In the nut palms and thick stands of red cane, Kheda heard glory birds rousing themselves to full song. As the sun rose to flood the gully with light, a deeper, more resonant note echoed beneath their trills. Looking up, Kheda saw more loals, smaller pied ones, like those he'd seen on hunting trips with Daish Reik. Sitting upright, they were facing the sun, arras raised and basking in the promise of warmth, crooning with pleasure.
'There are many reasons to despise the northern barbarians, my son, not least the way they turn the sun and the moons into meaningless gods, no better than singing loals.'
I wonder, do these southern invaders worship false gods of their own, my father?
The ceaseless urgency of his quest drove Kheda to a sitting position. A chittering in a nut palm made Kheda and the caped loal both look up. It was a smaller beast, a female clutching a delicate infant to its chest. It sounded most indignant.
This would be your lady wife, I take it, and none too pleased that you've not brought home her breakfast.
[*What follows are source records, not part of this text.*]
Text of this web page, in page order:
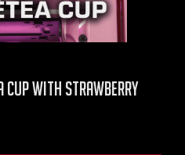
Cup with Strawberry
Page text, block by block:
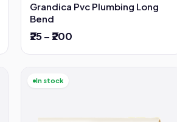
Grandica Pvc Plumbing Long
Bend
₹25 – ₹200
In stock
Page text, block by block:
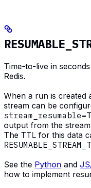
Time-to-live in
Redis.
When a run is created
stream can be
output from the
The TTL for this data
See the Python and
how to implement
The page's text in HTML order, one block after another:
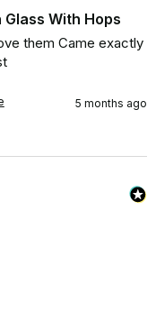
With Hops
them Came exactly
5 months ago
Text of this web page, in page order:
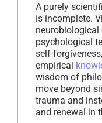
A purely
is incomplete.
psychological
self-
empirical
wisdom of
move beyond
trauma and
and renewal in
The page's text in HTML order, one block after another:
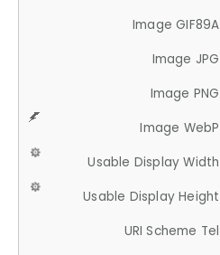
Image GIF89A
Image JPG
Image PNG
Image WebP
Usable Display Width
Usable Display Height
URI Scheme Tel
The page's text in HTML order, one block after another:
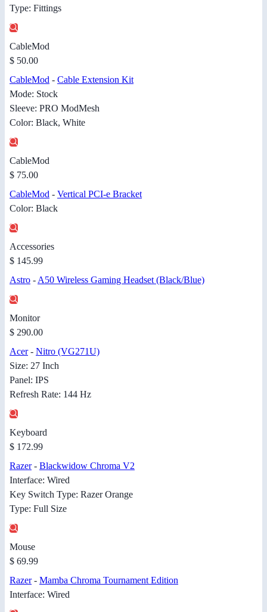
Type: Fittings
CableMod
$ 50.00
CableMod - Cable Extension Kit
Mode: Stock
Sleeve: PRO ModMesh
Color: Black, White
CableMod
$ 75.00
CableMod - Vertical PCI-e Bracket
Color: Black
Accessories
$ 145.99
Astro - A50 Wireless Gaming Headset (Black/Blue)
Monitor
$ 290.00
Acer- Nitro (VG271U)
Size: 27 Inch
Panel: IPS
Refresh Rate: 144 Hz
Keyboard
$ 172.99
Razer- Blackwidow Chroma V2
Interface: Wired
Key Switch Type: Razer Orange
Type: Full Size
Mouse
$ 69.99
Razer- Mamba Chroma Tournament Edition
Interface: Wired
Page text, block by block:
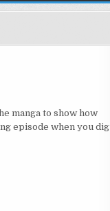
manga to show how
episode when you dig
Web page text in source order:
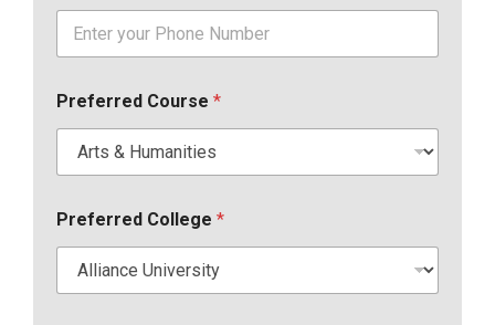
Preferred Course *
Preferred College *
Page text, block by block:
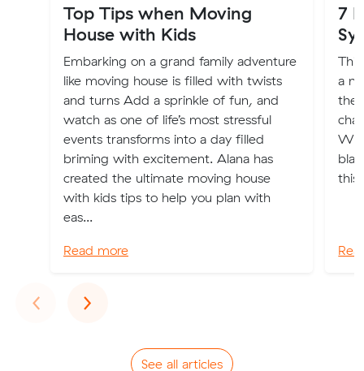
Top Tips when Moving
House with Kids
Embarking on a grand family adventure
like moving house is filled with twists
and turns Add a sprinkle of fun, and
watch as one of life’s most stressful
events transforms into a day filled
briming with excitement. Alana has
created the ultimate moving house
with kids tips to help you plan with
eas...
Read more
7
a
this
‹Previous
›Next
See all articles
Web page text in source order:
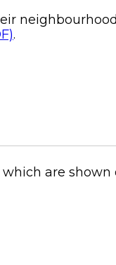
.
are shown
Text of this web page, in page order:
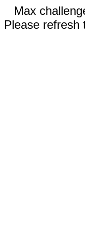
Max
Please refresh
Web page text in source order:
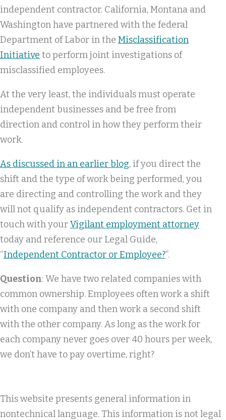
independent contractor. California, Montana and
Washington have partnered with the federal
Department of Labor in the Misclassification
Initiative to perform joint investigations of
misclassified employees.
At the very least, the individuals must operate
independent businesses and be free from
direction and control in how they perform their
work.
As discussed in an earlier blog, if you direct the
shift and the type of work being performed, you
are directing and controlling the work and they
will not qualify as independent contractors. Get in
touch with yourVigilant employment attorney
today and reference our Legal Guide,
“Independent Contractor or Employee?”.
Question: We have two related companies with
common ownership. Employees often work a shift
with one company and then work a second shift
with the other company. As long as the work for
each company never goes over 40 hours per week,
we don’t have to pay overtime, right?
This website presents general information in
nontechnical language. This information is not legal
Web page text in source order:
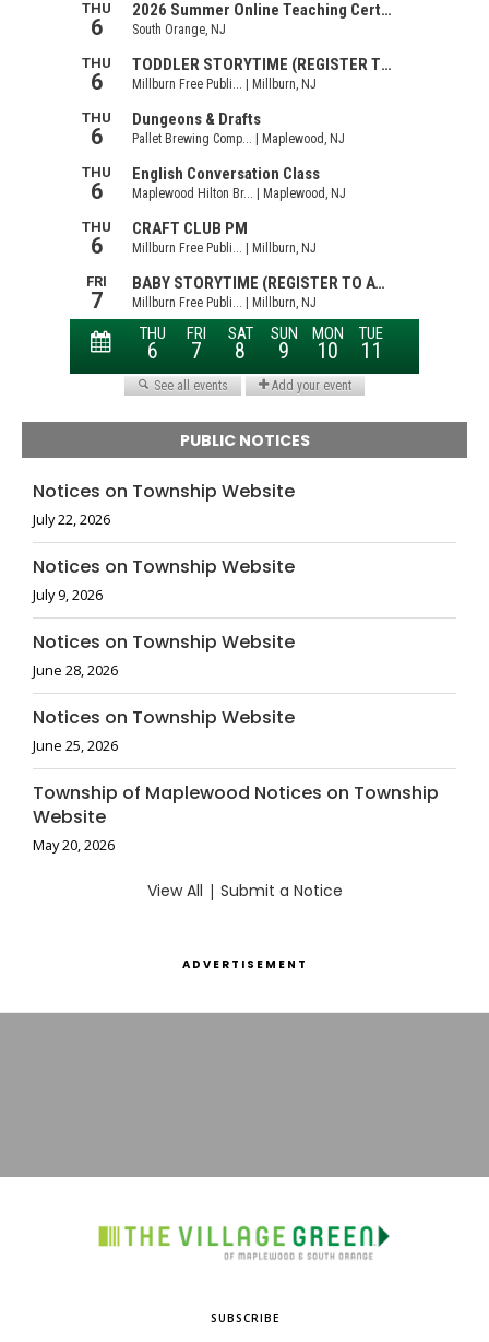
PUBLIC NOTICES
Notices on Township Website
July 22, 2026
Notices on Township Website
July 9, 2026
Notices on Township Website
June 28, 2026
Notices on Township Website
June 25, 2026
Township of Maplewood Notices on Township
Website
May 20, 2026
View All | Submit a Notice
ADVERTISEMENT
SUBSCRIBE
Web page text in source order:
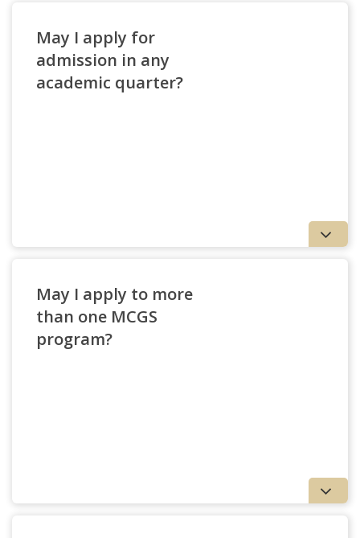
May I apply for
admission in any
academic quarter?
May I apply to more
than one MCGS
program?
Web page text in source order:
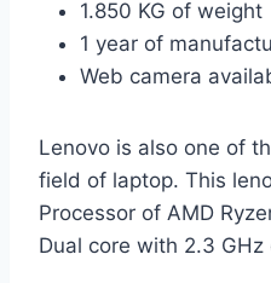
1.850 KG of weight
1 year of
Web camera
Lenovo is also one of
field of laptop. This
Processor of AMD
Dual core with 2.3
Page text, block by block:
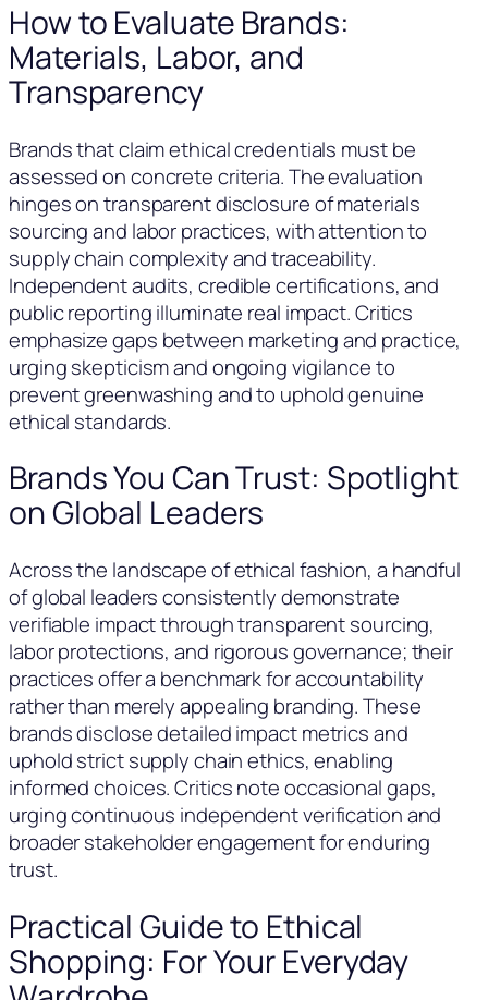
How to Evaluate Brands:
Materials, Labor, and
Transparency
Brands that claim ethical credentials must be
assessed on concrete criteria. The evaluation
hinges on transparent disclosure of materials
sourcing and labor practices, with attention to
supply chain complexity and traceability.
Independent audits, credible certifications, and
public reporting illuminate real impact. Critics
emphasize gaps between marketing and practice,
urging skepticism and ongoing vigilance to
prevent greenwashing and to uphold genuine
ethical standards.
Brands You Can Trust: Spotlight
on Global Leaders
Across the landscape of ethical fashion, a handful
of global leaders consistently demonstrate
verifiable impact through transparent sourcing,
labor protections, and rigorous governance; their
practices offer a benchmark for accountability
rather than merely appealing branding. These
brands disclose detailed impact metrics and
uphold strict supply chain ethics, enabling
informed choices. Critics note occasional gaps,
urging continuous independent verification and
broader stakeholder engagement for enduring
trust.
Practical Guide to Ethical
Shopping: For Your Everyday
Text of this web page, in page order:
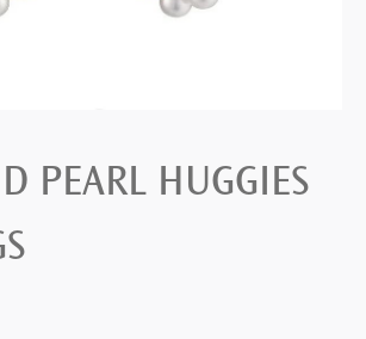
PEARL HUGGIES
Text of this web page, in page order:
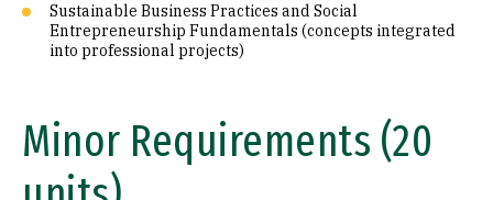
Sustainable Business Practices and Social
Entrepreneurship Fundamentals (concepts integrated
into professional projects)
Minor Requirements (20
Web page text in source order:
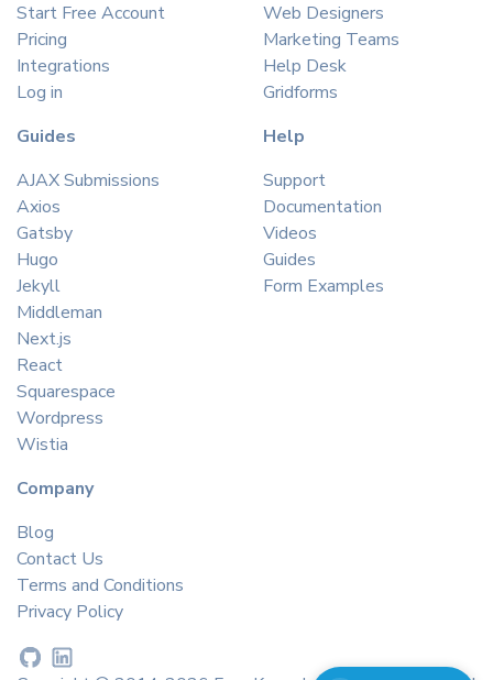
Start Free Account
Pricing
Integrations
Log in
Web Designers
Marketing Teams
Help Desk
Gridforms
Guides
AJAX Submissions
Axios
Gatsby
Hugo
Jekyll
Middleman
Next.js
React
Squarespace
Wordpress
Wistia
Help
Support
Documentation
Videos
Guides
Form Examples
Company
Blog
Contact Us
Terms and Conditions
Privacy Policy
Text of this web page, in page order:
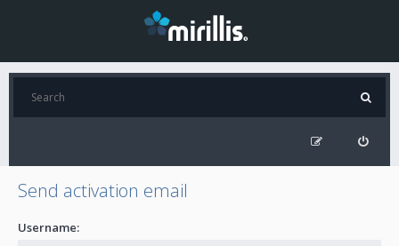
Send activation email
Username:
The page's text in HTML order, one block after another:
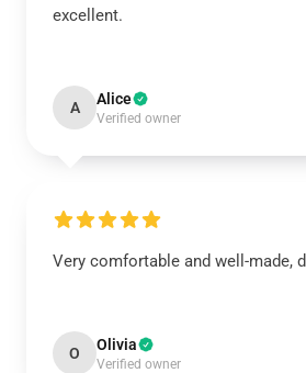
excellent.
A Alice
Verified owner
Very comfortable and well-made,
O Olivia
Verified owner
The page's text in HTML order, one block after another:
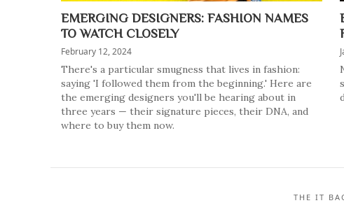
EMERGING DESIGNERS: FASHION NAMES
TO WATCH CLOSELY
February 12, 2024
There's a particular smugness that lives in fashion:
saying 'I followed them from the beginning.' Here are
the emerging designers you'll be hearing about in
three years — their signature pieces, their DNA, and
where to buy them now.
THE IT
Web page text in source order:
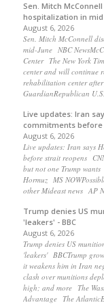
Sen. Mitch
hospitalization in
August 6, 2026
Sen. Mitch McConnell
mid-June NBC
Center The New York
center and will continue
rehabilitation center
GuardianRepublican
Live updates: Iran
commitments before
August 6, 2026
Live updates: Iran says
before strait reopens
but not one Trump
Hormuz MS
other Mideast news AP
Trump denies US
'leakers' - BBC
August 6, 2026
Trump denies US
'leakers' BBCTrump
it weakens him in Iran
clash over munitions
high; and more The
Advantage The
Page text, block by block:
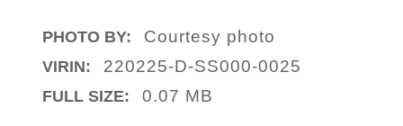
PHOTO BY: Courtesy photo
VIRIN: 220225-D-SS000-0025
FULL SIZE: 0.07 MB
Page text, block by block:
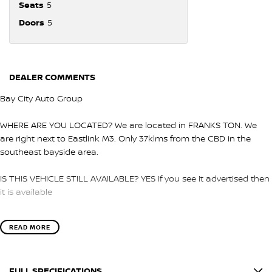
Seats 5
Doors 5
DEALER COMMENTS
Bay City Auto Group
WHERE ARE YOU LOCATED? We are located in FRANKS TON. We
are right next to Eastlink M3. Only 37klms from the CBD in the
southeast bayside area.
IS THIS VEHICLE STILL AVAILABLE? YES if you see it advertised then
it is available
LOVE THE CAR BUT CAN'T COME TO US? We can secure the
vehicle for you over the phone to avoid missing out.
READ MORE
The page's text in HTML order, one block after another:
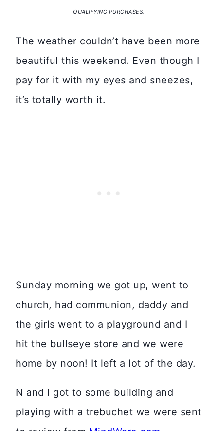
QUALIFYING PURCHASES.
The weather couldn’t have been more
beautiful this weekend. Even though I
pay for it with my eyes and sneezes,
it’s totally worth it.
Sunday morning we got up, went to
church, had communion, daddy and
the girls went to a playground and I
hit the bullseye store and we were
home by noon! It left a lot of the day.
N and I got to some building and
playing with a trebuchet we were sent
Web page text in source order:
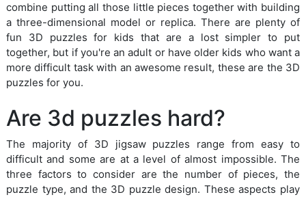
combine putting all those little pieces together with building
a three-dimensional model or replica. There are plenty of
fun 3D puzzles for kids that are a lost simpler to put
together, but if you're an adult or have older kids who want a
more difficult task with an awesome result, these are the 3D
puzzles for you.
Are 3d puzzles hard?
The majority of 3D jigsaw puzzles range from easy to
difficult and some are at a level of almost impossible. The
three factors to consider are the number of pieces, the
puzzle type, and the 3D puzzle design. These aspects play
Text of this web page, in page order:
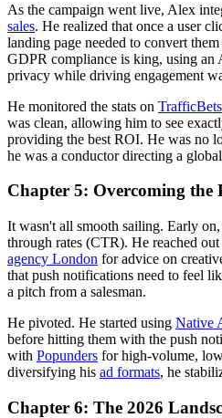
As the campaign went live, Alex
sales. He realized that once a user
landing page needed to convert
GDPR compliance is king, using an
privacy while driving engagement
He monitored the stats on
was clean, allowing him to see
providing the best ROI. He was no
he was a conductor directing a
Chapter 5: Overcoming the
It wasn't all smooth sailing. Early
through rates (CTR). He reached out
agency London for advice on
that push notifications need to feel
a pitch from a salesman.
He pivoted. He started using Native
before hitting them with the push
with Popunders for high-volume,
diversifying his ad formats, he
Chapter 6: The 2026
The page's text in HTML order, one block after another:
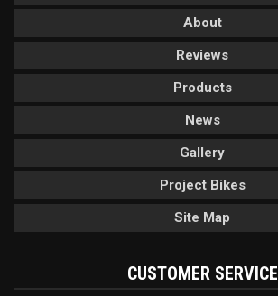
About
Reviews
Products
News
Gallery
Project Bikes
Site Map
CUSTOMER SERVICE

Abruptly the female stopped her cries, turning her face uphill. Her tail curled up sharply, a long fringe of fur falling across her shoulder. She barked something at the male, who abandoned his stick to climb hand over hand up the nut palm, long tail lashing behind him. With startling speed, the two beasts leapt across the void to a tall ironwood tree, propelled by the spring of their powerful legs, strong hands clasping the trunk. In the next instant they were gone, lost in the dense green canopy of leaves. The pied loals had fled too, ringing silence telling its own tale. A blue-backed crookbeak raised raucous calls of alarm in a cane brake further up the slope and a brief echo relayed the unmistakable sound of a man's cough.
Kheda reached for Telouet's sword and thrust it through his belt before crawling towards the sparse cover of a thicket of dusty sardberry bushes. He kept a wary eye on the ground, no wish to put his hand on some millipede or scorpion stirred up by the digging loal. The cough came again, cut short. Faint but deliberate, Kheda heard a crack of dry twigs and the rustle of the tightly packed red cane stems. Some hunting party was coming stealthily down the gully.
Even if they're not hunting you, you don't want to be explaining yourself to anyone who might carry word back to Derasulla, not when you're so close to the shore, not after crossing the whole width of this cursed island.
Wishing he had ears he could twist like a loal, Kheda skirted slowly around to put the berry bushes between himself and the sounds, searching the forest for any sign of waving greenery, any flutter of disturbed birds. The sounds of men coming nearer grew suddenly louder. Kheda rose to a crouch, turning to slip away down the gully as fast as he could, still bent to stay below a pursuer's natural eye line.
A cry went up, then another, higher in the gully. Kheda straightened up and ran. He reached the stream, no more than a chain of puddles around green-stained rocks. The dark soggy ground sucked at his feet. He sank to his ankles, thrown off balance, reaching out for a sapling only to find its roots so shallow, he pulled it bodily from the pungent soil.